Extracted data:
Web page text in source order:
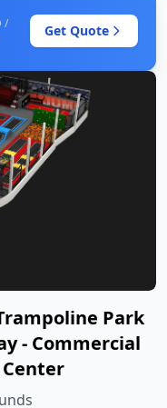
/
Get Quote
Park
- Commercial
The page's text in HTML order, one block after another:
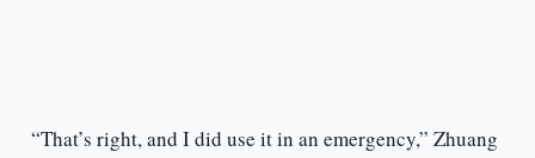
“That’s right, and I did use it in an emergency,” Zhuang
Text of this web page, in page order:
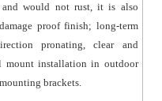
would not rust, it is also
proof finish; long-term
pronating, clear and
mount installation in outdoor
brackets.
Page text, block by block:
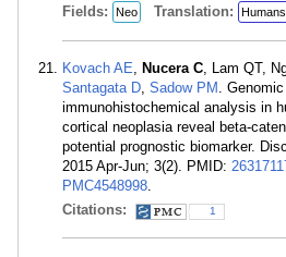
Fields: Neo Translation: Humans
Kovach AE Nucera C , Lam QT,
Santagata D Sadow PM .
immunohistochemical analysis in
cortical neoplasia reveal beta-
potential prognostic biomarker.
2015 Apr-Jun; 3(2). PMID:
PMC4548998
Citations:
1
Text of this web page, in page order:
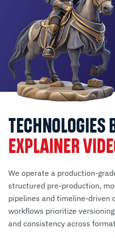
TECHNOLOGIES
EXPLAINER
We operate a production-
structured pre-production,
pipelines and timeline-driven
workflows prioritize
and consistency across
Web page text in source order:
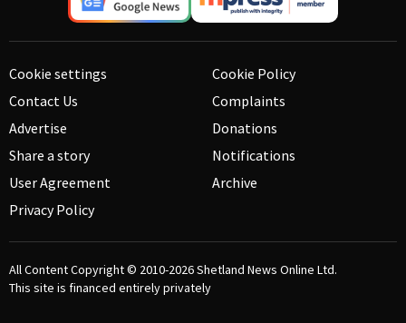
Cookie settings
Contact Us
Advertise
Share a story
User Agreement
Privacy Policy
Cookie Policy
Complaints
Donations
Notifications
Archive
All Content Copyright © 2010-2026Shetland News Online Ltd.
This site is financed entirely privately
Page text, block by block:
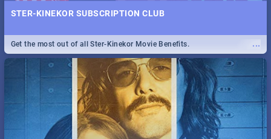
STER-KINEKOR SUBSCRIPTION CLUB
...
Get the most out of all Ster-Kinekor Movie Benefits.
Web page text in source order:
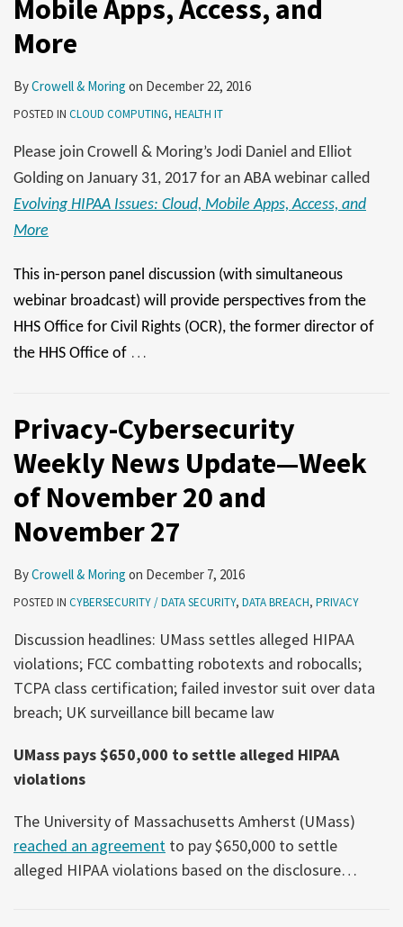
Mobile Apps, Access, and
More
ByCrowell & Moring on December 22, 2016
POSTED IN CLOUD COMPUTING, HEALTH IT
Please join Crowell & Moring’s Jodi Daniel and Elliot
Golding on January 31, 2017 for an ABA webinar called
Evolving HIPAA Issues: Cloud, Mobile Apps, Access, and
More
This in-person panel discussion (with simultaneous
webinar broadcast) will provide perspectives from the
HHS Office for Civil Rights (OCR), the former director of
the HHS Office of …
Privacy-Cybersecurity
Weekly News Update—Week
of November 20 and
November 27
ByCrowell & Moring on December 7, 2016
POSTED IN CYBERSECURITY / DATA SECURITY, DATA BREACH, PRIVACY
Discussion headlines: UMass settles alleged HIPAA
violations; FCC combatting robotexts and robocalls;
TCPA class certification; failed investor suit over data
breach; UK surveillance bill became law
UMass pays $650,000 to settle alleged HIPAA
violations
The University of Massachusetts Amherst (UMass)
reached an agreement to pay $650,000 to settle
alleged HIPAA violations based on the disclosure…
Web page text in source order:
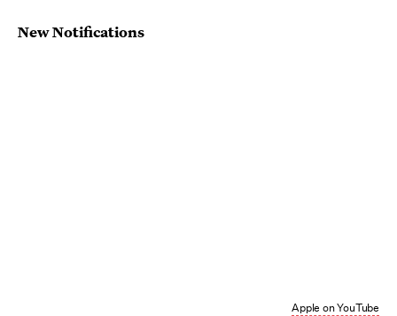
New Notifications
Apple on YouTube
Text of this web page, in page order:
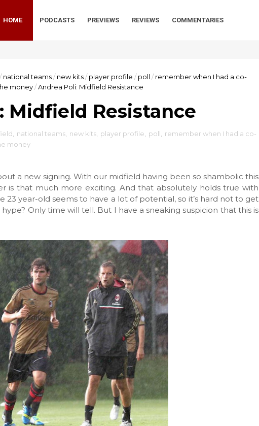
HOME PODCASTS PREVIEWS REVIEWS COMMENTARIES
/ national teams/ new kits/ player profile / poll / remember when I had a co-
money/Andrea Poli: Midfield Resistance
Midfield Resistance
national teams new kits player profile poll
remember when I had a co-
money
a new signing. With our midfield having been so shambolic this
is that much more exciting. And that absolutely holds true with
23 year-old seems to have a lot of potential, so it’s hard not to get
Only time will tell. But I have a sneaking suspicion that this is
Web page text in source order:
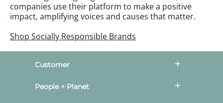
companies use their platform to make a positive
impact, amplifying voices and causes that matter.
Shop Socially Responsible Brands
Customer
People + Planet
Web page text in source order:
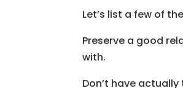
Let’s list a few of
Preserve a good
with.
Don’t have
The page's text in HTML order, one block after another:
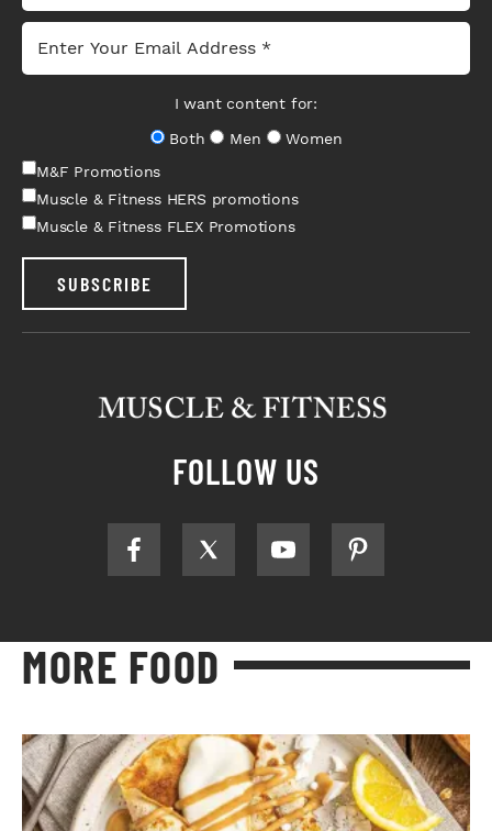
I want content for:
Both
Men
Women
M&F Promotions
Muscle & Fitness HERS promotions
Muscle & Fitness FLEX Promotions
SUBSCRIBE
FOLLOW US
MORE FOOD
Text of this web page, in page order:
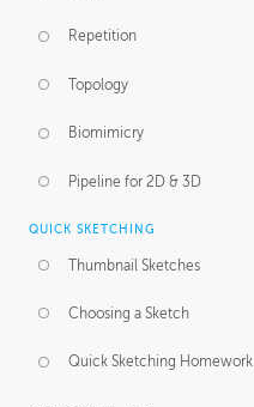
Repetition
Topology
Biomimicry
Pipeline for 2D & 3D
QUICK SKETCHING
Thumbnail Sketches
Choosing a Sketch
Quick Sketching Homework
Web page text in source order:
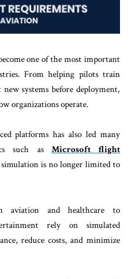
one of the most important
From helping pilots train
systems before deployment,
organizations operate.
platforms has also led many
such as Microsoft flight
is no longer limited to
aviation and healthcare to
rely on simulated
reduce costs, and minimize
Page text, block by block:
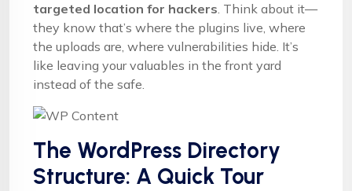
targeted location for hackers. Think about it—
they know that’s where the plugins live, where
the uploads are, where vulnerabilities hide. It’s
like leaving your valuables in the front yard
instead of the safe.
The WordPress Directory
Structure: A Quick Tour
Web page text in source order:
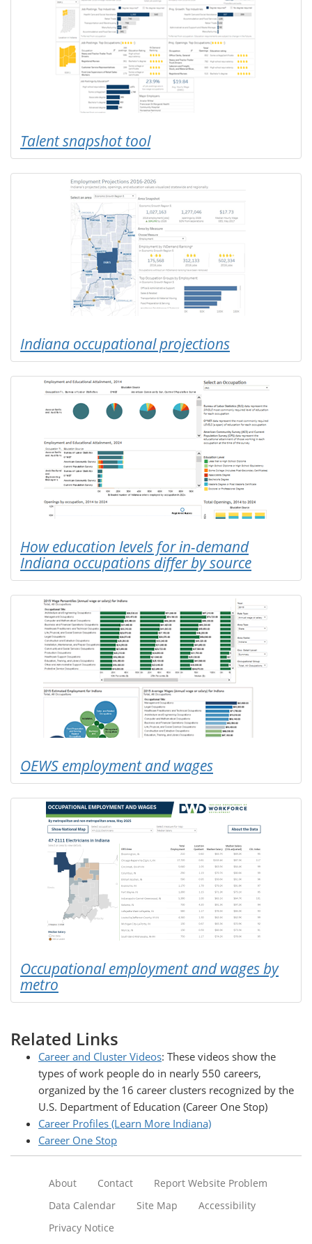
Talent snapshot tool
Indiana occupational projections
How education levels for in-demand
Indiana occupations differ by source
OEWS employment and wages
Occupational employment and wages by
metro
Related Links
Career and Cluster Videos: These videos show the
types of work people do in nearly 550 careers,
organized by the 16 career clusters recognized by the
U.S. Department of Education (Career One Stop)
Career Profiles (Learn More Indiana)
Career One Stop
About Contact
Report Website Problem
Data Calendar
Site Map
Accessibility
Privacy Notice
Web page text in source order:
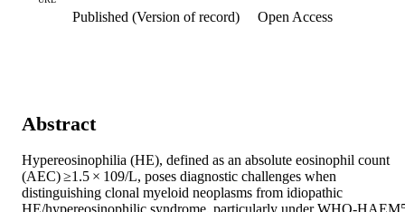
Published (Version of record)
Open Access
Abstract
Hypereosinophilia (HE), defined as an absolute eosinophil count
(AEC) ≥1.5 × 109/L, poses diagnostic challenges when
distinguishing clonal myeloid neoplasms from idiopathic
HE/hypereosinophilic syndrome, particularly under WHO-
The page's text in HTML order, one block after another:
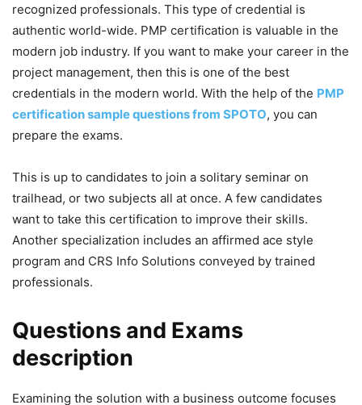
recognized professionals. This type of credential is
authentic world-wide. PMP certification is valuable in the
modern job industry. If you want to make your career in the
project management, then this is one of the best
credentials in the modern world. With the help of the PMP
certification sample questions from SPOTO, you can
prepare the exams.
This is up to candidates to join a solitary seminar on
trailhead, or two subjects all at once. A few candidates
want to take this certification to improve their skills.
Another specialization includes an affirmed ace style
program and CRS Info Solutions conveyed by trained
professionals.
Questions and Exams
description
Examining the solution with a business outcome focuses
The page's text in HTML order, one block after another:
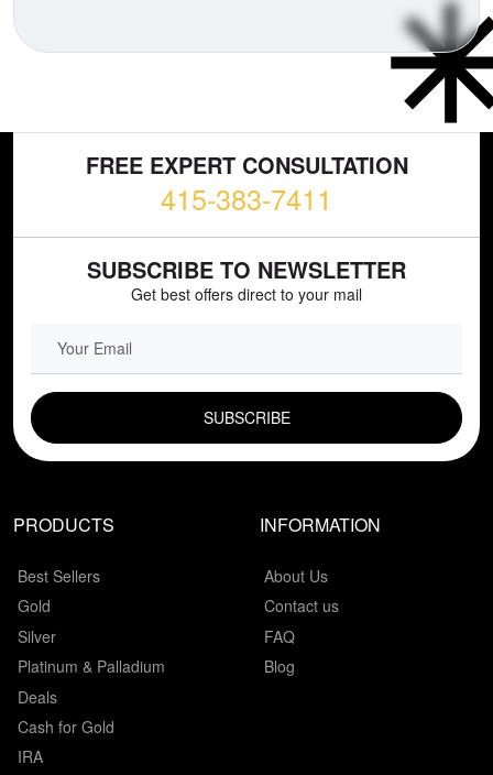
FREE EXPERT CONSULTATION
415-383-7411
SUBSCRIBE TO NEWSLETTER
Get best offers direct to your mail
PRODUCTS
Best Sellers
Gold
Silver
Platinum & Palladium
Deals
Cash for Gold
IRA
INFORMATION
About Us
Contact us
FAQ
Blog
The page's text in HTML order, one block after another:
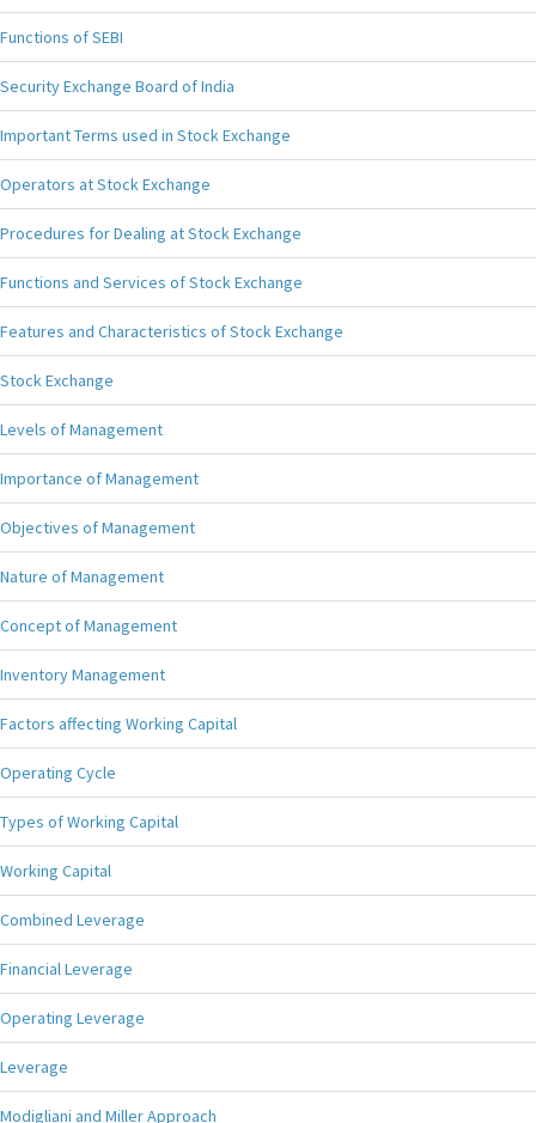
Functions of SEBI
Security Exchange Board of India
Important Terms used in Stock Exchange
Operators at Stock Exchange
Procedures for Dealing at Stock Exchange
Functions and Services of Stock Exchange
Features and Characteristics of Stock Exchange
Stock Exchange
Levels of Management
Importance of Management
Objectives of Management
Nature of Management
Concept of Management
Inventory Management
Factors affecting Working Capital
Operating Cycle
Types of Working Capital
Working Capital
Combined Leverage
Financial Leverage
Operating Leverage
Leverage
Modigliani and Miller Approach
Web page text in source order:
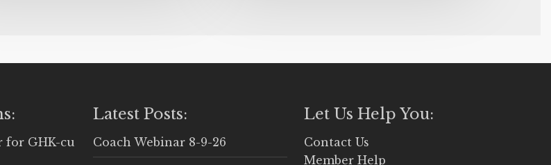
for GHK-cu
Latest Posts:
Coach Webinar 8-9-26
Let Us Help You:
Contact Us
Member Help
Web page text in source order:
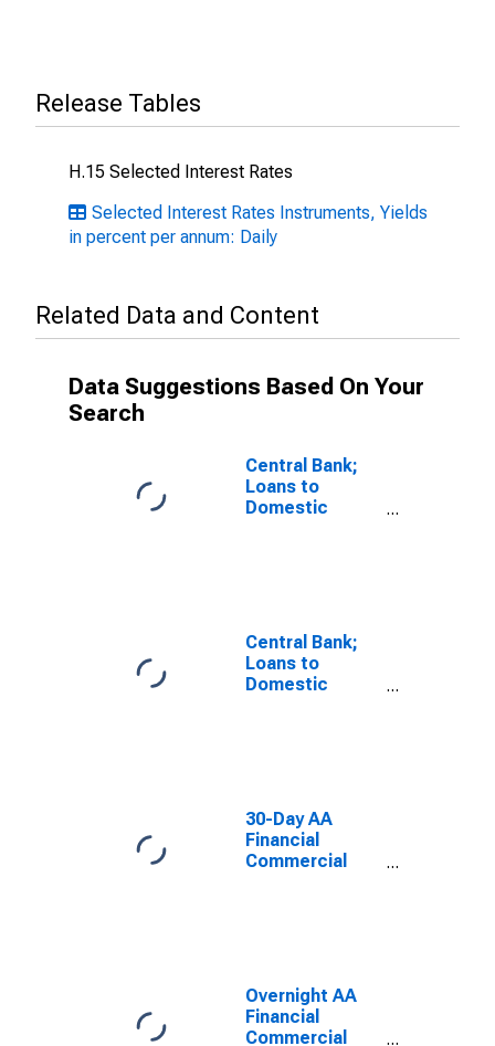
Release Tables
H.15 Selected Interest Rates
Selected Interest Rates Instruments, Yields
in percent per annum: Daily
Related Data and Content
Data Suggestions Based On Your
Search
Central Bank;
Loans to
Domestic
Central Bank;
Loans to
Domestic
30-Day AA
Financial
Commercial
Overnight AA
Financial
Commercial
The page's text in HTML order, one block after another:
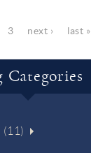
3 next › last »
Categories
(11)
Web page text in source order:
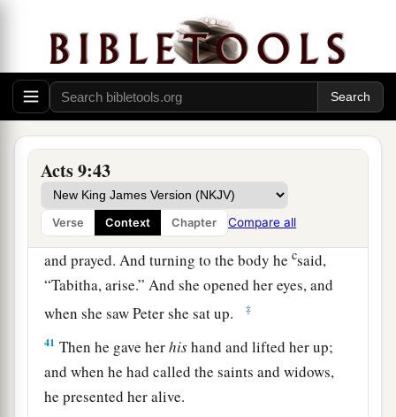
Acts 9:43
Verse Context Chapter Compare all
disciples had heard that Peter was there, they
sent two men to him, imploringhimnot to delay
in coming to them.
39
Then Peter arose and went with them. When he
had come, they broughthimto the upper room.
And all the widows stood by him weeping,
showing the tunics and garments which Dorcas
had made while she was with them.
40But Peteraput them all out, andbknelt down
and prayed. And turning to the body hecsaid,
“Tabitha, arise.” And she opened her eyes, and
when she saw Peter she sat up.
‡
41 Then he gave herhishand and lifted her up;
and when he had called the saints and widows,
he presented her alive.
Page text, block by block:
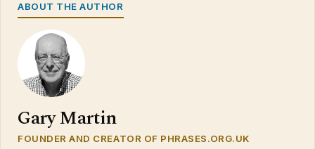
ABOUT THE AUTHOR
Gary Martin
FOUNDER AND CREATOR OF PHRASES.ORG.UK

Task directions: What is the number of lines in the records that contain "SUBSCRIBE"? Answer with it alone.

Final answer: 2